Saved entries
▼▼▼
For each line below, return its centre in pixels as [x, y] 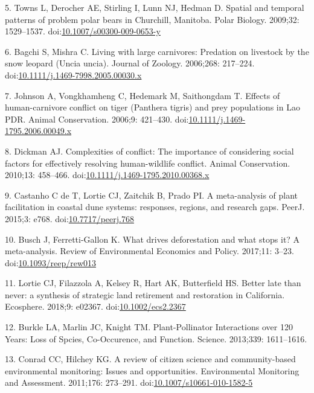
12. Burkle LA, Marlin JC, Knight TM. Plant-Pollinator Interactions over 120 [149, 327]
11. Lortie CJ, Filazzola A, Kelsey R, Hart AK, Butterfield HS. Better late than [153, 283]
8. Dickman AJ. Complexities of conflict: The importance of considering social [149, 151]
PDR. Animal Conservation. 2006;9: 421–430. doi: [97, 119]
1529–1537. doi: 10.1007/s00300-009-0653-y [83, 31]
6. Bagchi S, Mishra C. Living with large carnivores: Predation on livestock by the [157, 51]
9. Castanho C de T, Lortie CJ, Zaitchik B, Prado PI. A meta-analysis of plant [152, 195]
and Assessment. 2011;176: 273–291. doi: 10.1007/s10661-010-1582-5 [129, 382]
▲▲▲
What is the number of lines in the records that contain the string "Lortie"? Give only that number.

Solution to this exercise> 2